* _Data to examine_:

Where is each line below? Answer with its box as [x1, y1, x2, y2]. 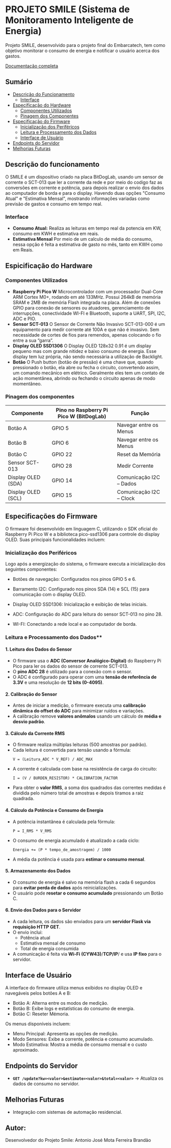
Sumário [5, 78, 33, 86]
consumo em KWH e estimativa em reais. [12, 231, 99, 237]
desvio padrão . [12, 719, 46, 725]
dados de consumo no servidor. [12, 1080, 80, 1087]
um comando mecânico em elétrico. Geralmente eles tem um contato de [12, 370, 164, 376]
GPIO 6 [51, 439, 69, 446]
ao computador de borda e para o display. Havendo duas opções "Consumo [5, 190, 165, 196]
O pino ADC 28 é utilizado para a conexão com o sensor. [12, 669, 132, 675]
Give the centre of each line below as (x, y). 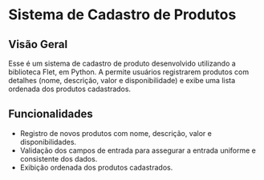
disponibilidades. (48, 142)
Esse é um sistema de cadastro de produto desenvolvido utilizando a (122, 63)
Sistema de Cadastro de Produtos (122, 15)
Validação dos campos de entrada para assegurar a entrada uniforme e (138, 150)
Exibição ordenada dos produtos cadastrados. (96, 167)
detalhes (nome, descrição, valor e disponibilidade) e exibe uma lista (122, 80)
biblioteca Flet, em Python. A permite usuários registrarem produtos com (129, 72)
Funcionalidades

* _Task brief_:
From the line containing "disponibilidades. (48, 142)" down to the last line of the records, transcribe every line exactly and add nothing else.

* _Result of the exercise_:
disponibilidades. (48, 142)
Esse é um sistema de cadastro de produto desenvolvido utilizando a (122, 63)
Sistema de Cadastro de Produtos (122, 15)
Validação dos campos de entrada para assegurar a entrada uniforme e (138, 150)
Exibição ordenada dos produtos cadastrados. (96, 167)
detalhes (nome, descrição, valor e disponibilidade) e exibe uma lista (122, 80)
biblioteca Flet, em Python. A permite usuários registrarem produtos com (129, 72)
Funcionalidades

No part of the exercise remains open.